» The task
Restate word for word all of the lines below, with each image left out.

========

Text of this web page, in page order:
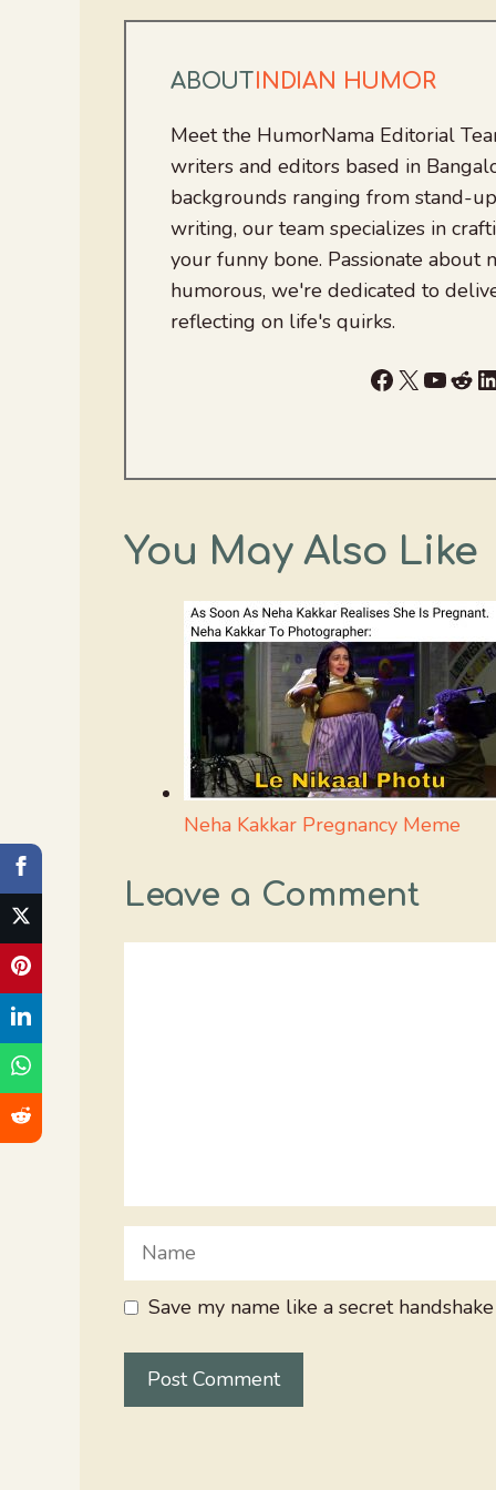
ABOUTINDIAN HUMOR
Meet the HumorNama Editorial
writers and editors based in
backgrounds ranging from stand-
writing, our team specializes in
your funny bone. Passionate about
humorous, we're dedicated to
reflecting on life's quirks.
Facebook
X
You May Also Like
Neha Kakkar Pregnancy Meme
Leave a Comment
Name
Save my name like a secret
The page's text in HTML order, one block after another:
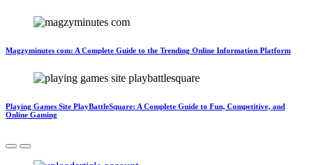
Magzyminutes com: A Complete Guide to the Trending Online Information Platform
Playing Games Site PlayBattleSquare: A Complete Guide to Fun, Competitive, and
Online Gaming
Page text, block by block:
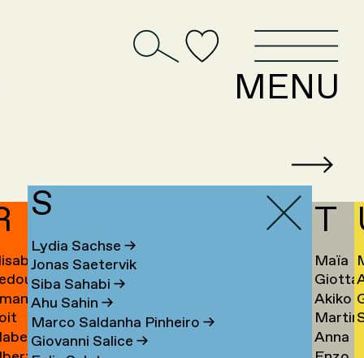
MENU
S T
Lydia Sachse →
Jonas Saetervik
Siba Sahabi →
Ahu Sahin →
Marco Saldanha Pinheiro →
Giovanni Salice →
Maïa
Taïeb
Giotta
Tajiri
→
Akiko
Martin
Takken
Anna
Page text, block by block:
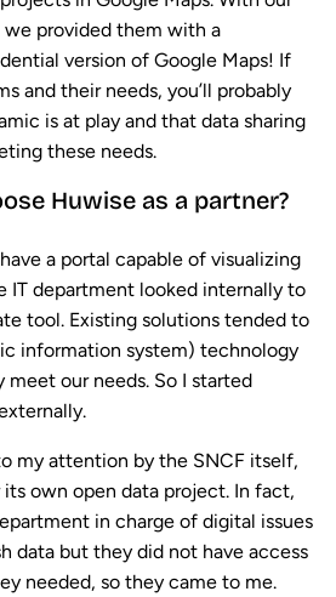
provided them with a
version of Google Maps! If
and their needs, you’ll probably
is at play and that data sharing
these needs.
Huwise as a partner?
a portal capable of visualizing
IT department looked internally to
tool. Existing solutions tended to
information system) technology
meet our needs. So I started
my attention by the SNCF itself,
own open data project. In fact,
in charge of digital issues
data but they did not have access
needed, so they came to me.
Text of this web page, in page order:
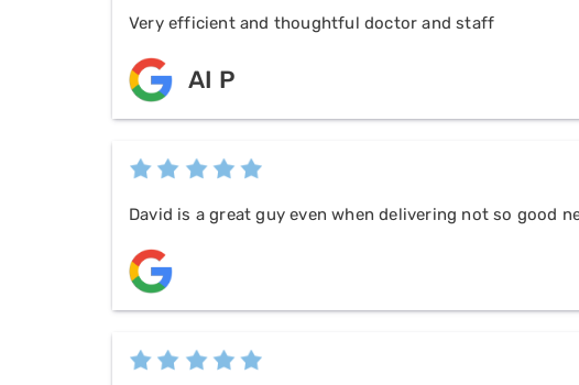
Very efficient and thoughtful doctor and staff
AI P
David is a great guy even when delivering not so good
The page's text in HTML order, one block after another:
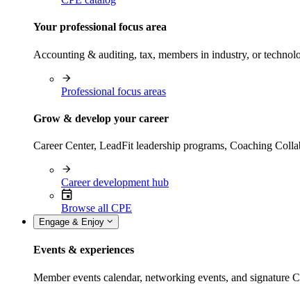
Your professional focus area
Accounting & auditing, tax, members in industry, or
Professional focus areas
Grow & develop your career
Career Center, LeadFit leadership programs, Coaching
Career development hub
Browse all CPE
Engage & Enjoy
Events & experiences
Member events calendar, networking events, and
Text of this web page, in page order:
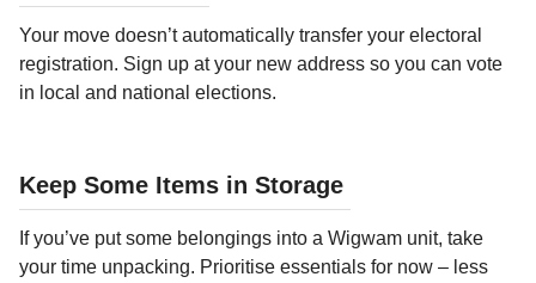
Your move doesn’t automatically transfer your electoral
registration. Sign up at your new address so you can vote
in local and national elections.
Keep Some Items in Storage
If you’ve put some belongings into a Wigwam unit, take
your time unpacking. Prioritise essentials for now – less
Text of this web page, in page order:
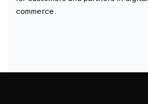
commerce.
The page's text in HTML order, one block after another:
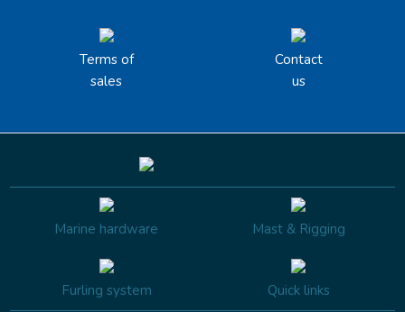
Terms of
sales
Contact
us
Marine hardware Mast & Rigging
Furling system Quick links
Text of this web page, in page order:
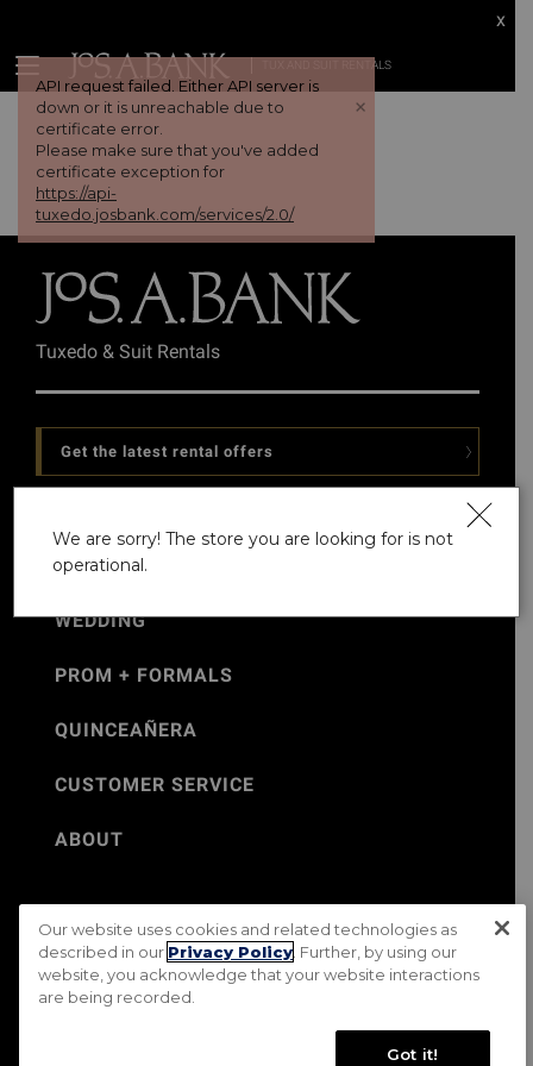
API request failed. Either API server is
down or it is unreachable due to
certificate error.
Please make sure that you've added
certificate exception for
https://api-
tuxedo.josbank.com/services/2.0/
+
TUX AND SUIT RENTALS
x
Tuxedo & Suit Rentals
Get the latest rental offers
WEDDING
PROM + FORMALS
QUINCEAÑERA
CUSTOMER SERVICE
ABOUT
©Jos. A. Bank 2026
Rental Terms & Conditions
PRIVACY & SECURITY POLICY
Terms of Use
CA Transparency in Supply Chains Act
Do Not Sell My Personal Information
We are sorry! The store you are looking for is not
operational.
Our website uses cookies and related technologies as
described in our Privacy Policy . Further, by using our
website, you acknowledge that your website interactions
are being recorded.
Got it!
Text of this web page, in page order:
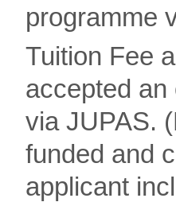
programme
Tuition Fee
accepted an
via JUPAS.
funded and
applicant
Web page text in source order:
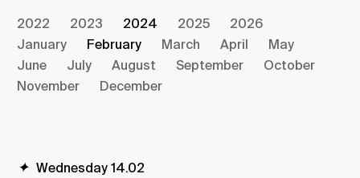
2022 2023 2024 2025
2026
January
February March April
May
June
July August September
October
November
December
✦ Wednesday 14.02
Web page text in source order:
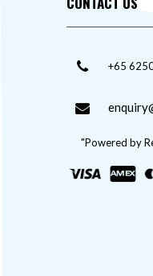
+65
"Powered by
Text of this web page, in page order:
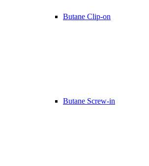
Butane Clip-on
Butane Screw-in
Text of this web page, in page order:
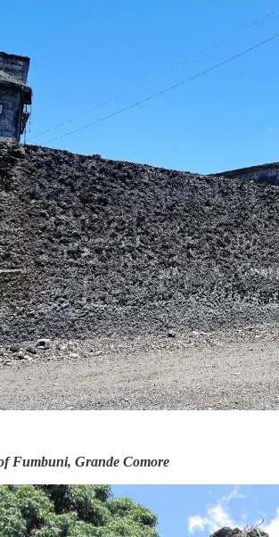
Fumbuni, Grande Comore
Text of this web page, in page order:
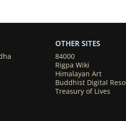
OTHER SITES
84000
Rigpa Wiki
Himalayan Art
Buddhist Digital
Treasury of Lives
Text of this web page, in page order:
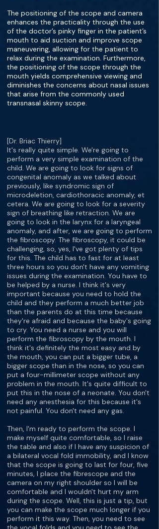
The positioning of the scope and camera
enhances the practicality through the use
of the doctor’s pinky finger in the patient’s
mouth to aid suction and improve scope
maneuvering, allowing for the patient to
relax during the examination. Furthermore,
the positioning of the scope through the
mouth yields comprehensive viewing and
diminishes the concerns about nasal issues
that arise from the commonly used
transnasal skinny scope.
[Dr. Briac Thierry]
It's really quite simple. We're going to
perform a very simple examination of the
child. We are going to look for signs of
congenital anomaly as we talked about
previously, like syndromic sign of
microdeletion, cardiothoracic anomaly, et
cetera. We are going to look for a severity
sign of breathing like retraction. We are
going to look in the larynx for a laryngeal
anomaly, and after, we are going to perform
the fibroscopy. The fibroscopy, it could be
challenging, so, yes, I've got plenty of tips
for this. The child has to fast for at least
three hours so you don't have any vomiting
issues during the examination. You have to
be helped by a nurse. I think it's very
important because you need to hold the
child and they perform a much better job
than the parents do at this time because
they're afraid and because the baby's going
to cry. You need a nurse and you will
perform the fibroscopy by the mouth. I
think it's definitely the most easy and by
the mouth, you can put a bigger tube, a
bigger scope than in the nose, so you can
put a four-millimeter scope without any
problem in the mouth. It's quite difficult to
put this in the nose of a neonate. You don't
need any anesthesia for this because it's
not painful. You don't need any gas.
Then, I'm ready to perform the scope. I
make myself quite comfortable, so I raise
the table and also if I have any suspicion of
a bilateral vocal fold immobility, and I know
that the scope is going to last for four, five
minutes, I place the fibrescope and the
camera on my right shoulder so I will be
comfortable and I wouldn't hurt my arm
during the scope. Well, this is just a tip, but
you can make the scope much longer if you
perform it this way. Then, you need to see
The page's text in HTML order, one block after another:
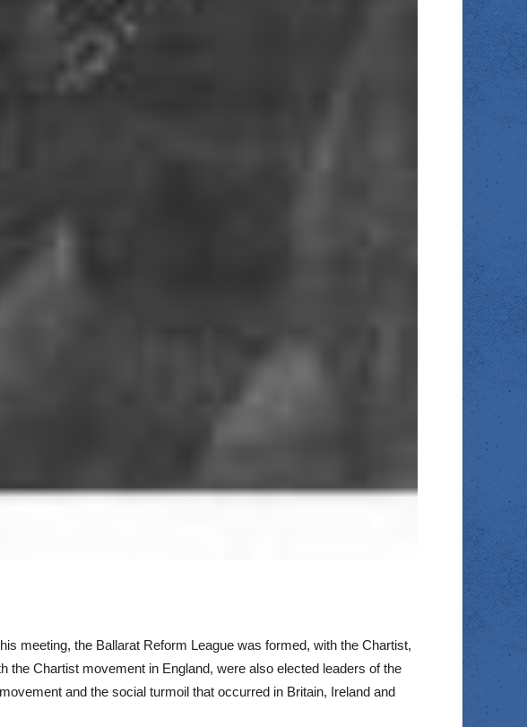
meeting, the Ballarat Reform League was formed, with the Chartist,
Chartist movement in England, were also elected leaders of the
and the social turmoil that occurred in Britain, Ireland and
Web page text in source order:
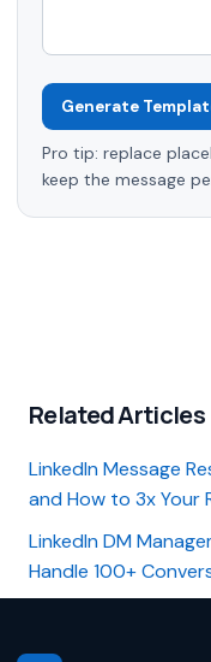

========

» Exercise response
Text of this web page, in page order:
ABOUTINDIAN HUMOR
Meet the HumorNama Editorial
writers and editors based in
backgrounds ranging from stand-
writing, our team specializes in
your funny bone. Passionate about
humorous, we're dedicated to
reflecting on life's quirks.
Facebook
X
You May Also Like
Neha Kakkar Pregnancy Meme
Leave a Comment
Name
Save my name like a secret
The page's text in HTML order, one block after another:
Magzyminutes com: A Complete Guide to the Trending Online Information Platform
Playing Games Site PlayBattleSquare: A Complete Guide to Fun, Competitive, and
Online Gaming
Page text, block by block:
MENU
S T
Lydia Sachse →
Jonas Saetervik
Siba Sahabi →
Ahu Sahin →
Marco Saldanha Pinheiro →
Giovanni Salice →
Maïa
Taïeb
Giotta
Tajiri
→
Akiko
Martin
Takken
Anna
Page text, block by block:
provided them with a
version of Google Maps! If
and their needs, you’ll probably
is at play and that data sharing
these needs.
Huwise as a partner?
a portal capable of visualizing
IT department looked internally to
tool. Existing solutions tended to
information system) technology
meet our needs. So I started
my attention by the SNCF itself,
own open data project. In fact,
in charge of digital issues
data but they did not have access
needed, so they came to me.
Text of this web page, in page order:
Very efficient and thoughtful doctor and staff
AI P
David is a great guy even when delivering not so good
The page's text in HTML order, one block after another:
Your professional focus area
Accounting & auditing, tax, members in industry, or
Professional focus areas
Grow & develop your career
Career Center, LeadFit leadership programs, Coaching
Career development hub
Browse all CPE
Engage & Enjoy
Events & experiences
Member events calendar, networking events, and
Text of this web page, in page order:
Your move doesn’t automatically transfer your electoral
registration. Sign up at your new address so you can vote
in local and national elections.
Keep Some Items in Storage
If you’ve put some belongings into a Wigwam unit, take
your time unpacking. Prioritise essentials for now – less
Text of this web page, in page order:
commerce.
The page's text in HTML order, one block after another:
Terms of
sales
Contact
us
Marine hardware Mast & Rigging
Furling system Quick links
Text of this web page, in page order:
API request failed. Either API server is
down or it is unreachable due to
certificate error.
Please make sure that you've added
certificate exception for
https://api-
tuxedo.josbank.com/services/2.0/
+
TUX AND SUIT RENTALS
x
Tuxedo & Suit Rentals
Get the latest rental offers
WEDDING
PROM + FORMALS
QUINCEAÑERA
CUSTOMER SERVICE
ABOUT
©Jos. A. Bank 2026
Rental Terms & Conditions
PRIVACY & SECURITY POLICY
Terms of Use
CA Transparency in Supply Chains Act
Do Not Sell My Personal Information
We are sorry! The store you are looking for is not
operational.
Our website uses cookies and related technologies as
described in our Privacy Policy . Further, by using our
website, you acknowledge that your website interactions
are being recorded.
Got it!
Text of this web page, in page order:
programme
Tuition Fee
accepted an
via JUPAS.
funded and
applicant
Web page text in source order:
2022 2023 2024 2025
2026
January
February March April
May
June
July August September
October
November
December
✦ Wednesday 14.02
Web page text in source order:
+65
"Powered by
Text of this web page, in page order:
Butane Clip-on
Butane Screw-in
Text of this web page, in page order:
Fumbuni, Grande Comore
Text of this web page, in page order:
OTHER SITES
84000
Rigpa Wiki
Himalayan Art
Buddhist Digital
Treasury of Lives
Text of this web page, in page order:
The positioning of the scope and camera
enhances the practicality through the use
of the doctor’s pinky finger in the patient’s
mouth to aid suction and improve scope
maneuvering, allowing for the patient to
relax during the examination. Furthermore,
the positioning of the scope through the
mouth yields comprehensive viewing and
diminishes the concerns about nasal issues
that arise from the commonly used
transnasal skinny scope.
[Dr. Briac Thierry]
It's really quite simple. We're going to
perform a very simple examination of the
child. We are going to look for signs of
congenital anomaly as we talked about
previously, like syndromic sign of
microdeletion, cardiothoracic anomaly, et
cetera. We are going to look for a severity
sign of breathing like retraction. We are
going to look in the larynx for a laryngeal
anomaly, and after, we are going to perform
the fibroscopy. The fibroscopy, it could be
challenging, so, yes, I've got plenty of tips
for this. The child has to fast for at least
three hours so you don't have any vomiting
issues during the examination. You have to
be helped by a nurse. I think it's very
important because you need to hold the
child and they perform a much better job
than the parents do at this time because
they're afraid and because the baby's going
to cry. You need a nurse and you will
perform the fibroscopy by the mouth. I
think it's definitely the most easy and by
the mouth, you can put a bigger tube, a
bigger scope than in the nose, so you can
put a four-millimeter scope without any
problem in the mouth. It's quite difficult to
put this in the nose of a neonate. You don't
need any anesthesia for this because it's
not painful. You don't need any gas.
Then, I'm ready to perform the scope. I
make myself quite comfortable, so I raise
the table and also if I have any suspicion of
a bilateral vocal fold immobility, and I know
that the scope is going to last for four, five
minutes, I place the fibrescope and the
camera on my right shoulder so I will be
comfortable and I wouldn't hurt my arm
during the scope. Well, this is just a tip, but
you can make the scope much longer if you
perform it this way. Then, you need to see
The page's text in HTML order, one block after another:
meeting, the Ballarat Reform League was formed, with the Chartist,
Chartist movement in England, were also elected leaders of the
and the social turmoil that occurred in Britain, Ireland and
Web page text in source order:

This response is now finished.